Work to be completed:
The lines to copy from the data below are those that hold the string "create".

[Entries taken from a collection]

= = = = =

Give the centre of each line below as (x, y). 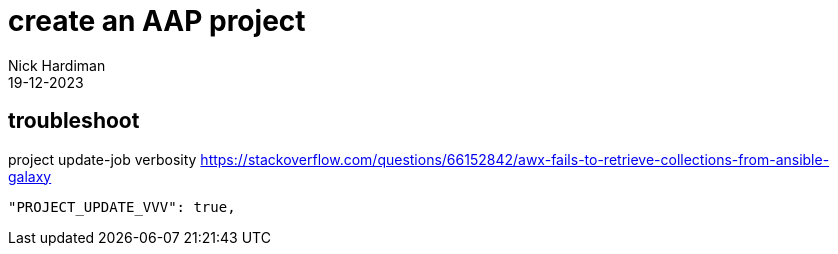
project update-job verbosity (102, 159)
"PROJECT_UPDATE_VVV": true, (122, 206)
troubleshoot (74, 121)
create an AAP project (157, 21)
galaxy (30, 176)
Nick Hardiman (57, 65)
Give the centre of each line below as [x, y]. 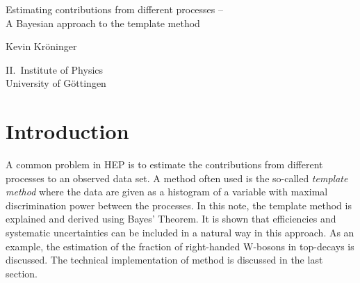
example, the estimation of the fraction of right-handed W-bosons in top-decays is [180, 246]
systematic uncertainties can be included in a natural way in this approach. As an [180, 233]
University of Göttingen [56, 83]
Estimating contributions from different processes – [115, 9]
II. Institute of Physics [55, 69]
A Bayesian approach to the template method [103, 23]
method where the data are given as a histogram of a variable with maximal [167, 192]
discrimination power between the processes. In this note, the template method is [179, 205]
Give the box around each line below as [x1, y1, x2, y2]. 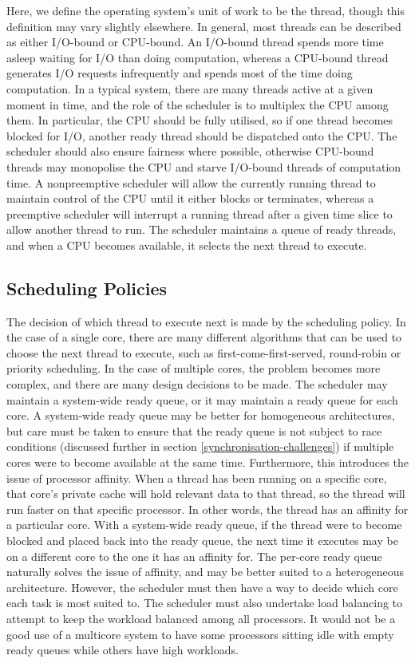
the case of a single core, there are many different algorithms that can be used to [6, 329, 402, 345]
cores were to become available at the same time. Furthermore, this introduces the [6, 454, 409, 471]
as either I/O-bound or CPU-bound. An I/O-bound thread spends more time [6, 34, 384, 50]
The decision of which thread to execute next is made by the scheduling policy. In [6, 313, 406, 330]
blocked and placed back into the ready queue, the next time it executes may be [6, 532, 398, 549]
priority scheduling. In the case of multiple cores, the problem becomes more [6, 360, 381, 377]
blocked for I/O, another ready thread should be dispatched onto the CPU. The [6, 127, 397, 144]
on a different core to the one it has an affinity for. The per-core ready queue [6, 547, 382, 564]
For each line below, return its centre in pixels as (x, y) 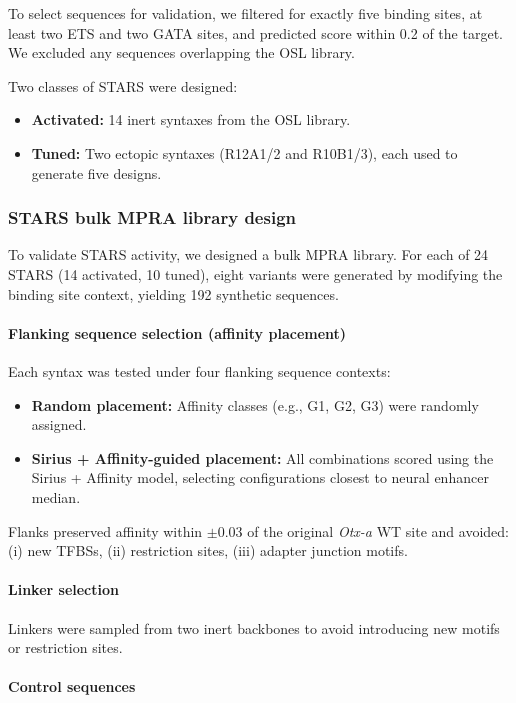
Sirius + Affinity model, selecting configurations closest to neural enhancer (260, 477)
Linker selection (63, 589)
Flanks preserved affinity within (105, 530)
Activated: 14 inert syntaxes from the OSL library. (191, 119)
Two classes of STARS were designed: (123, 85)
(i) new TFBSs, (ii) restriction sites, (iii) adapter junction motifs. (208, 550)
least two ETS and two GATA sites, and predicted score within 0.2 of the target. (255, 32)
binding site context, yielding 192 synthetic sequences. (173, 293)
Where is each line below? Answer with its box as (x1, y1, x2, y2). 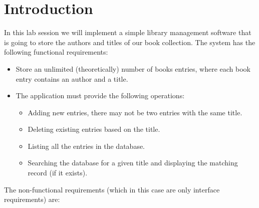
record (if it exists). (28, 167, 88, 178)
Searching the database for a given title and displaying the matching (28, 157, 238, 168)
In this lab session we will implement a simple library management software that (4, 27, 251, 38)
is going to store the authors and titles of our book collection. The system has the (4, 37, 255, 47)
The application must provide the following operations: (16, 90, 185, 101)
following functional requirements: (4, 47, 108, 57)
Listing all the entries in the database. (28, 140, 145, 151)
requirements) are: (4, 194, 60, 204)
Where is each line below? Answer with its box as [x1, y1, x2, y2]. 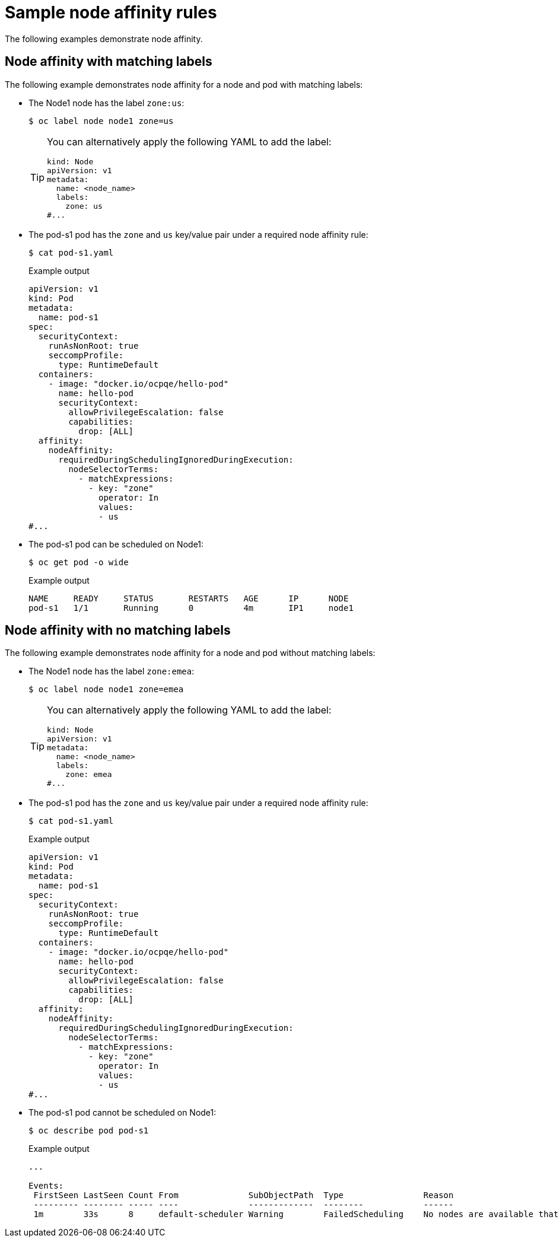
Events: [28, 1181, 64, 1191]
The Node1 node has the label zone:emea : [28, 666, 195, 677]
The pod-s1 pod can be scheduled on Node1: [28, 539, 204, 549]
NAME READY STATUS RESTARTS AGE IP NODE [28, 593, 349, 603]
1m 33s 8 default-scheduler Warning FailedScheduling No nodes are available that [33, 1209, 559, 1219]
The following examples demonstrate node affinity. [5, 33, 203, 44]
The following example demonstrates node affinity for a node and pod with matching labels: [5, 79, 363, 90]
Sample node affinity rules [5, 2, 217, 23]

= = = = =

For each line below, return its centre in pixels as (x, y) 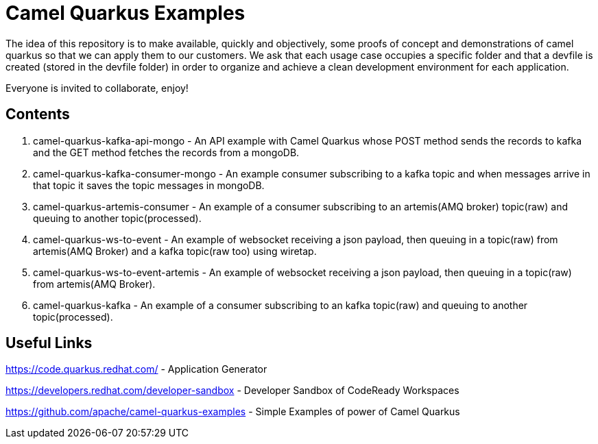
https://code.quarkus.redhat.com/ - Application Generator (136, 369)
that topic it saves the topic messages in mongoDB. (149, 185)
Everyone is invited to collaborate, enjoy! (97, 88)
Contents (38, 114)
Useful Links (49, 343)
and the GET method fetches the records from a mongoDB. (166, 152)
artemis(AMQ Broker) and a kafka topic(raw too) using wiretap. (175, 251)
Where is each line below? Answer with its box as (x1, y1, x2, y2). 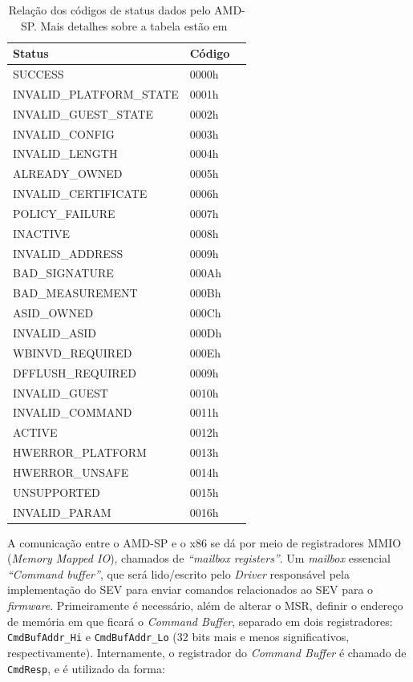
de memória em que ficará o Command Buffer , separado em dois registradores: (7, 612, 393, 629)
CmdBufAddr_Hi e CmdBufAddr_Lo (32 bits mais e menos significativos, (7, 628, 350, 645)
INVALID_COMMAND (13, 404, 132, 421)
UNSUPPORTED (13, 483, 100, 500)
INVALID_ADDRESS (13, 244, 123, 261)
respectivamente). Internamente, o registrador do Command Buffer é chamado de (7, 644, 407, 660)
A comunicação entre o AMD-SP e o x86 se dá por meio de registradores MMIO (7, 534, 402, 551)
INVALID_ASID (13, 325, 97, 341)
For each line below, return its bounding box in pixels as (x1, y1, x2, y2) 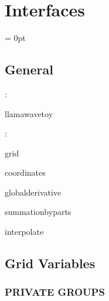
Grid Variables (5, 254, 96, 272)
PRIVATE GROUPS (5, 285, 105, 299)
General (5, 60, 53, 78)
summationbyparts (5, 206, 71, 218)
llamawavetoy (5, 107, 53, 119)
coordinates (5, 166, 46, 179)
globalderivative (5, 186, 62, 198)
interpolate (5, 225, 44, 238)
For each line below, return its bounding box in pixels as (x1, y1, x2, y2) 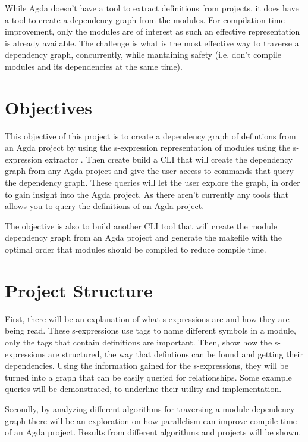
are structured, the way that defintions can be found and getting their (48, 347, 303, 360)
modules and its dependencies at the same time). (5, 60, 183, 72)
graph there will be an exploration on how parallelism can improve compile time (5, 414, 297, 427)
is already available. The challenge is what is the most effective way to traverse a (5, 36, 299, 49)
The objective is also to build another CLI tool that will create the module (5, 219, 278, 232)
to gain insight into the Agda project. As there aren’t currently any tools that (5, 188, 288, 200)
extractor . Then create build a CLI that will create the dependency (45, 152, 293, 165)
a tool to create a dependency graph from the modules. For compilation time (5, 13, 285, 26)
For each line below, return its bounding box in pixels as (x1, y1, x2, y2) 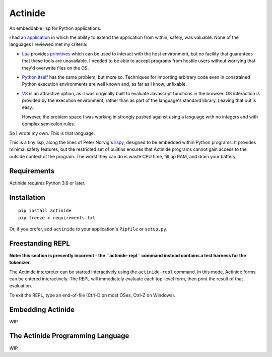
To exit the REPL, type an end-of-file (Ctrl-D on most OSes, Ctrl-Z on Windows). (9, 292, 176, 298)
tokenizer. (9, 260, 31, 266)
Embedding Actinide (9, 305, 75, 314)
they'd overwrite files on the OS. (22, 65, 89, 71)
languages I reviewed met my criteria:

= = = = =

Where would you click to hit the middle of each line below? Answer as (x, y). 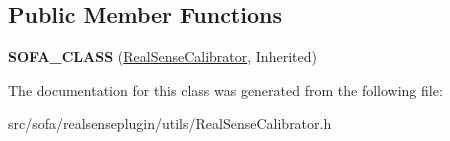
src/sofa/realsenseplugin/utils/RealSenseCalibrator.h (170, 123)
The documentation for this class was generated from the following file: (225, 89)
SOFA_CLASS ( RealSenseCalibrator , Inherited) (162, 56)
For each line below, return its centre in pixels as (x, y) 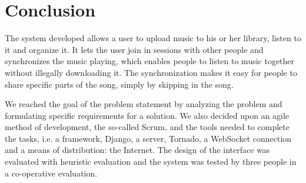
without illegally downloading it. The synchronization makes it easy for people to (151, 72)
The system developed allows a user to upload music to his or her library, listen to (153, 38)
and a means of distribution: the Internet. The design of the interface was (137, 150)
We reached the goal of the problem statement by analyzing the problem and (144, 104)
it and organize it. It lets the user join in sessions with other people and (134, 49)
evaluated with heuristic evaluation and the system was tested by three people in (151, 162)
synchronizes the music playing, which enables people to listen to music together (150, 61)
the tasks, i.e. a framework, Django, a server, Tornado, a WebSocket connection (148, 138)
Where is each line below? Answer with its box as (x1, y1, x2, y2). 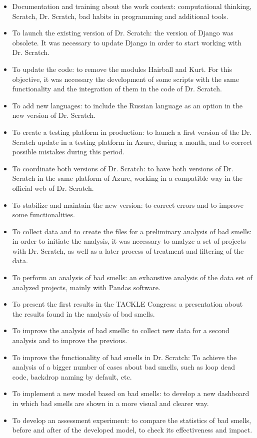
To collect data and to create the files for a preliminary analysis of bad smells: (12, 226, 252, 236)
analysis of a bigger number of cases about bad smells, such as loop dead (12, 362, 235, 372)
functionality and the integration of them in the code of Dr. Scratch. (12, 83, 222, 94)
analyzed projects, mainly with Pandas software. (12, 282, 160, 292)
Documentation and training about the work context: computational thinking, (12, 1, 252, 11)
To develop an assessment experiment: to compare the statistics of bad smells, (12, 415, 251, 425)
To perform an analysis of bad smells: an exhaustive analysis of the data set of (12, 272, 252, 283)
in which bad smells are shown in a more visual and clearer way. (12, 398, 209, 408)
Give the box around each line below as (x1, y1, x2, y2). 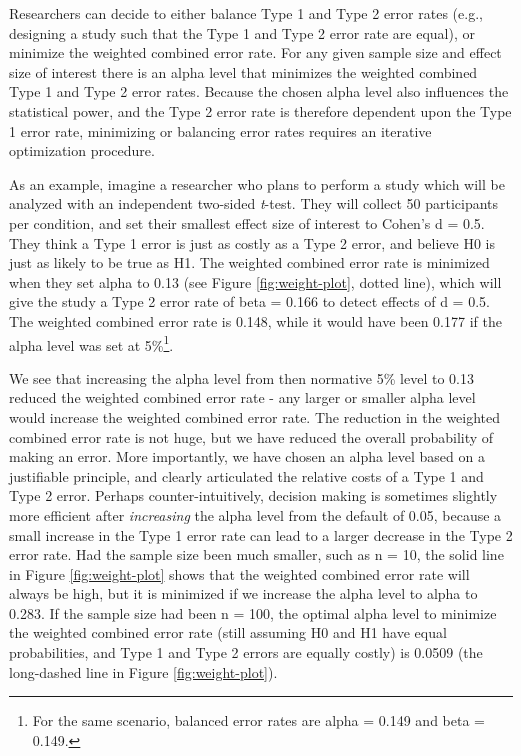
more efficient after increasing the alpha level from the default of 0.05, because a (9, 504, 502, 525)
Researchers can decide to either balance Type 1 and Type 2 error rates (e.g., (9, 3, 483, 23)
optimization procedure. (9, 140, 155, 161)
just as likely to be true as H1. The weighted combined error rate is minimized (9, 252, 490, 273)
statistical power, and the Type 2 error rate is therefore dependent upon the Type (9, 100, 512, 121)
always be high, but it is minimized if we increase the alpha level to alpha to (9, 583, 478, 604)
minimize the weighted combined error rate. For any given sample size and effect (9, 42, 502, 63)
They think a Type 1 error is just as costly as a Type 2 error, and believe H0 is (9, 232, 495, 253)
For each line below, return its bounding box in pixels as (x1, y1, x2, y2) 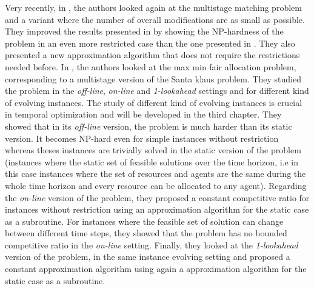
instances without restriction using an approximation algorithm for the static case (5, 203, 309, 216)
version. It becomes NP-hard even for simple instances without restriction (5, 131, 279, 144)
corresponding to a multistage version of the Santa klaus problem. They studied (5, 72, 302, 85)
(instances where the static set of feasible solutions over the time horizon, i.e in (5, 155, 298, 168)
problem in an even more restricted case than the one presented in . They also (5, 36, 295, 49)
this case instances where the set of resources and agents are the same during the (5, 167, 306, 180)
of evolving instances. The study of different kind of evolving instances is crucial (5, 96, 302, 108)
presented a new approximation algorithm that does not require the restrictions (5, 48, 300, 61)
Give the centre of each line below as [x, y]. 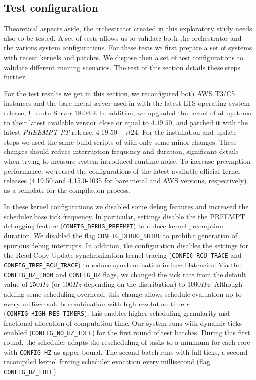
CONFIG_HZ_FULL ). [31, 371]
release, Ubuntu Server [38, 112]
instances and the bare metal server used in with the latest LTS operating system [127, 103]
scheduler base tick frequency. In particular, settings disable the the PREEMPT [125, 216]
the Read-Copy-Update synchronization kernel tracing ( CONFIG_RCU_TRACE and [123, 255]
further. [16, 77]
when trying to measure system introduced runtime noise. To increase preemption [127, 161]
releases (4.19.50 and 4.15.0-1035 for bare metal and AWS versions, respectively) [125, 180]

= = = = =

Task solution:
create an AAP project (157, 21)
The objective is also to build another CLI tool that will create the module (5, 219, 278, 232)
extractor . Then create build a CLI that will create the dependency (45, 152, 293, 165)
a tool to create a dependency graph from the modules. For compilation time (5, 13, 285, 26)
To collect data and to create the files for a preliminary analysis of bad smells: (12, 226, 252, 236)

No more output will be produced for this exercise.